I've been to the Polar site and based on their reputation, I think that's what I'd go with. I just don't know if I need something from their "cycling/bike computer line" or if something else would do. Lastly, what is the best way to learn how to effectively use a monitor? Is there a short and simple book on the subject?
05-29-06, 01:31 PM
Personally I'd get a Sigma Sport. Polar is overrated.
All you really need is one that shows your current heart rate, which you can get for $30 or so, and comes with a bike mount. (i do prefer having it on the handlebar)
Sometimes the monitors come with a little book about HR training, but you can probably find some good info online for free!
05-30-06, 08:57 AM
I was in your place about a month ago.
I did a ton of research and asked everyone I knew about HRM's and what I would need. I finally narrowed the search down to 2 units, the S120 and S150.
Just like you I already had a cateye computer that told me what the bike was doing, so I narrowed the search even further to only needing to know what I was doing, and that lead me to the S120.
The S120 is the 150 but without the bike computer part of it and costs about 50 bucks less (in Canada anyway).
I highly recommend the Polar S120 if you already have a computer on your bike. You can easily mount it on your bars as well, and regardless of which bike you're on (I have a XC and Road) you'll consistently know what your heart is doing. That was the most important thing to me.
Any other questions? Anything I missed?
06-02-06, 12:25 PM
Thank you for the reply. The information is very helpful.

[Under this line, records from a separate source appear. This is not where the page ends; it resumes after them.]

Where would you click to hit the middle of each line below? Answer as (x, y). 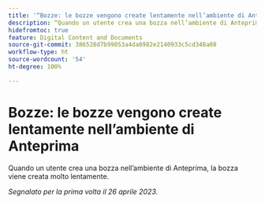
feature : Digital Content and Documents (76, 37)
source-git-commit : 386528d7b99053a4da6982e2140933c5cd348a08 (112, 45)
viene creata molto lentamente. (59, 176)
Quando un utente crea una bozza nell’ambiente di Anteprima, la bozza (123, 168)
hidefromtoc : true (38, 30)
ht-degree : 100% (35, 67)
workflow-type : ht (38, 52)
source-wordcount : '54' (47, 60)
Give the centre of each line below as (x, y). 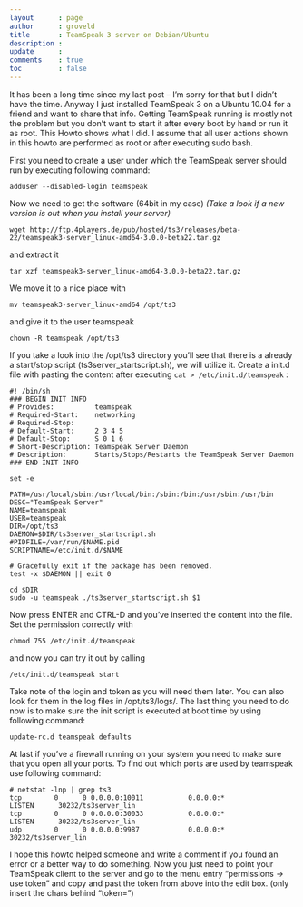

I have to go back and study those models in greater detail. On the polar site, it wasn't clear to me if you get the strap for wearing around your chest in the price. Is that what you got? Have you been pleased with the unit?
06-02-06, 01:18 PM
The chest strap comes with the watch.
By the way, www.performancebike.com is having a weekend websale. They have the S150 for $75US.
06-03-06, 11:16 PM
I saw that too as I got a catalog today in the mail which showed that or at least priced at $79.99 for the longer term. Do you also have a favorable opinion of the s120 or s150 series?
Get a cheap HRM, figure out what you don't like about it, and upgrade when the end-of-season sales hit. If ALL you're trying to do is zone-based training, you want current HR and average HR. The bike computer will give you total time, miles and speed data. An HRM with a "lap" function can (depending on how it's implemented) can give you HR average for each lap; handy if you are trying to monitor riding in different zones during a ride. An advantage of wrist-watch style HRMs is you can use them during other activities; a bike-only one (combo cyclecomputer and HRM with permanent bike mount) is only useful on the bike.
I have a Polar 150 and a 720. I started with the 150 (it was on sale); upgraded to the 720 (also on sale) after 2 seasons: digital-coded HR sensor is less susceptible to power line interference (a big problem for me - much of my riding is on a bike trail with overhead transmission wires), wanted more detailed data recorded for each lap (speed, distance, time, HR and averages), altitude capture (barometric), and data transfer and logging. You don't need this to get started. The 120 or 150 (cycling functions) are good units, too.
The Astrale is a great computer; I use one on my road bike with the 720 (I am a data geek) so I can display HR, speed, distance, cadence, and lap or elapsed time all at once.
For books, there are a couple by Sally Edwards and Sally Reed: The Heart Rate Monitor Book for Outdoor and Indoor Cyclists: A Heart Zone Training Program (Heart Zone Training Program Series) (Paperback) by Sally Edwards, Sally Reed . It also looks like they have a brand new book (or a new edition of an old book) out this month: Heart Zones Cycling : The Avid Cyclist's Guide to Riding Faster and Farther (Paperback), Publisher: VeloPress; 3.00 edition (June 28, 2006). Friel, Burke, and Pruitt all discuss HR-based training extensively in their cycling training books.
I use a basic Timex for versatility. You can get Timex Speed and Distance systems for very cheap these days.
For most of us, the only HR features we use are in setting the upper and lower limit and the various stopwatch functions. If I'm doing intervals, I set my HRM to beep when I reach a certain HR, either 166 or 174. If I'm doing distance, I set my HRM to beep at a lower HR, 148 in my case. Nothing else matters for me.
BTW what does one do with the average HR data? How does that apply to training? I can see storing the max HR reached, and the amount of time inside a particular zone, but I don't see the point of average HR.
06-08-06, 12:17 PM
I was giving thought to either the Polar 120 or the 150 based on an earlier reply to my question. I am a little concerned that the models are being discontinued which is why there being sold for a good discount. As noted earlier, I don't need the bike functions but that doesn't mean this wouldn't be a good unit for me anyway. There's a part of me that wants an F11 with the interesting features it has, then of course, when I think more practical, maybe all I need is something really basic. I guess I'll continue to mull it over.